Adam Liaw’s barbecued lamb leg with tomato and mint salad
My favourite way to cook a lamb leg isn’t to roast it. A deboned and butterflied leg is a great thing to barbecue, particularly when served with a fresh, herby salsa.
Ingredients
1 boneless lamb leg, around 1.2kg
salt and pepper, to season
2 tsp dried oregano
¼ cup olive oil, plus extra if needed
½ red onion, peeled and very thinly sliced
4 heirloom tomatoes, cut into chunks
¾ cup mixed cherry tomatoes, halved
2 tbsp each of parsley and mint, roughly chopped
2 tbsp red wine vinegar
Method
Step 1
Season the lamb leg very well with salt and pepper, rub in the oregano and refrigerate overnight.
Step 2
When ready to cook, heat a hooded barbecue for about 10 minutes. Drizzle the lamb with olive oil, place on the barbecue and cook for about 30 minutes with the hood down, turning every 8-10 minutes until cooked to your liking.

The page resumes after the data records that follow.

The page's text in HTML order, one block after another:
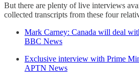
But there are plenty of live interviews
collected transcripts from these four
Mark Carney: Canada will deal
BBC News
Exclusive interview with Prime
APTN News
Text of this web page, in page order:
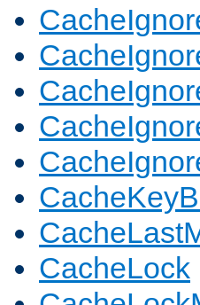
CacheLock

If you have a probe thermometer, I suggest removing the lamb from the grill when the internal temperature reaches about 52C. Remove and place on a clean tray, drizzle with olive oil and set aside for 10 minutes to rest.
Step 3
Prepare the tomato salad by combining the red onion, tomatoes and herbs in a bowl. Drizzle generously with olive oil and the red wine vinegar, and season with salt and pepper.
Step 4
To serve, return the lamb to the barbecue to reheat for just a minute or two on each side. Cut into 1cm slices and serve with the tomato and mint salad.